Na música há mais dezenas de referências, entre elas Jimi Hendrix, Afrika Bambaataa, Grace Jones, Erykah Badu, Outkast e Solange Knowles. Destaco Michael Jackson, que apresentou diversas ideias de futuro, inclusive o épico passo de dança Moonwalk (“caminhando na lua” em tradução livre). E aqui vai outra curiosidade: em 1995, o Rei do Pop e sua irmã Janet Jackson protagonizaram Scream, o videoclipe mais caro da história da indústria musical, que se passa em uma nave espacial e aponta para um futuro imaginário.

Atualmente, quem bebe na mesma fonte é a cantora Janelle Monáe. Todos os discos da cantora são ambientados nos anos 2700, num universo inspirado na ficção científica “Metropolis”. Nas obras, Janelle interpreta Jane Mayweather, um androide que é caçada por ser diferente, e aborda racismo, machismo, homofobia e liberdade sexual da mulher – super recomendo ver e ouvir.

FILME “A GENTE SE VÊ ONTEM”, DE SPIKE LEE: AFROFUTURISMO EM TEMPOS DE NETFLIX

AFROFUTURISMO A BRASILEIRA

No Brasil, temos grandes nomes que são referências do movimento, como a escritora Morena Mariah, criadora do podcast Afrofuturo, e a pesquisadora Kênia Freitas. Na música, há a cantora baiana Xênia França, que conecta ancestralidade e tecnologia, enquanto faz uma ode à diáspora negra brincando com os ritmos cubanos e baianos, e a brasiliense Ellen Oléria, que une instrumentos eletrônicos à ancestralidade do samba, atabaques e forró e tem um álbum intitulado Afrofuturista.

E você sabe quem trazia elementos afrofuturistas em plena ditadura militar no Brasil? O mestre Gilberto Gil. Em 1969, no mesmo ano em que o homem pisou na Lua, Gilberto Gil foi preso por usar a música como arma de resistência e lançou o disco Cérebro Eletrônico. Em 1972, saiu “O Expresso 2222”, que partia de Bonsucesso e levava direto ao fim do milênio no ano 2000. Já no álbum Quanta (1997), Gil aborda ciência, filosofia chinesa, candomblé, hackers e internet.

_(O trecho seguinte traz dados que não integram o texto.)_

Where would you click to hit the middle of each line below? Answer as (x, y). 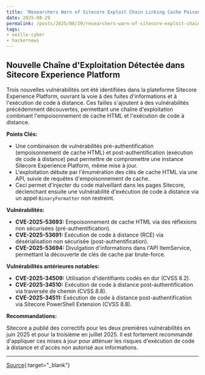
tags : (13, 29)
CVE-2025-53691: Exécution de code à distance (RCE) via (89, 235)
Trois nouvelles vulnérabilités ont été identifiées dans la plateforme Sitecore (102, 89)
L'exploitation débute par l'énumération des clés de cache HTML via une (106, 172)
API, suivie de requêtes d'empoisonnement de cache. (82, 178)
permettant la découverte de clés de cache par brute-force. (90, 254)
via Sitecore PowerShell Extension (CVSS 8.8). (74, 304)
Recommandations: (32, 316)
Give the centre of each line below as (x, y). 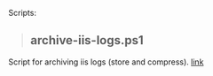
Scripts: (23, 13)
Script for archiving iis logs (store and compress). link (106, 62)
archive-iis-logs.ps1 (87, 40)
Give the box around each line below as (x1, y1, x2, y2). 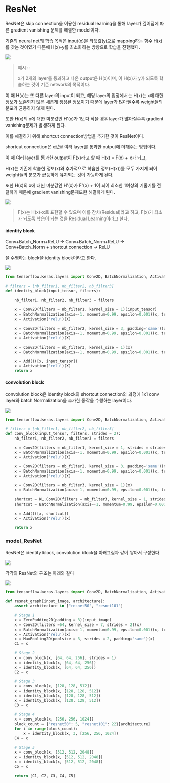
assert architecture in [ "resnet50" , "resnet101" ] (14, 603, 123, 609)
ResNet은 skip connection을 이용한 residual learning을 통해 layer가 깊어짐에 (5, 20, 159, 26)
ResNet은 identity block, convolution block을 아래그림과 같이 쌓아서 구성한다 (5, 549, 160, 555)
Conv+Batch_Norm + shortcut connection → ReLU (5, 244, 110, 250)
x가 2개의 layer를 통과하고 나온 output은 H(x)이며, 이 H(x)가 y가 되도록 (17, 75, 158, 81)
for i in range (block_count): (14, 726, 78, 732)
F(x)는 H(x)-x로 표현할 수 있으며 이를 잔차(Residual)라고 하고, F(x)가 (17, 209, 153, 215)
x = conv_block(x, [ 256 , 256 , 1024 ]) (14, 717, 94, 722)

Por sua vez, na década de 1980, Jorge Ben exaltava deuses astronautas, mitologia egípcia e astrologia ao mesmo tempo em que celebrava Zumbi dos Palmares e a brasilidade. Na canção “A benção Mamãe, Abenção Papai”, de 1984, ele canta:

“Eu tenho fé, amor e fé no século 21. Onde as conquistas científicas, espaciais, medicinais e a confraternização dos povos e a humildade de um rei serão as armas da vitória para a paz universal”

Vale destacar que a estrofe foi usada 18 anos depois na música Vivão e Vivendo, do Racionais MC ‘s, que ilustra a realidade do jovem negro e periférico de São Paulo.

Por fim, nos voltemos aos nossos antepassados para ressignificar nossas dores em forma de arte, defender o espaço de pessoas pretas no futuro e, ao mesmo, tempo garantir que elas estejam bem no presente. O futuro é nosso!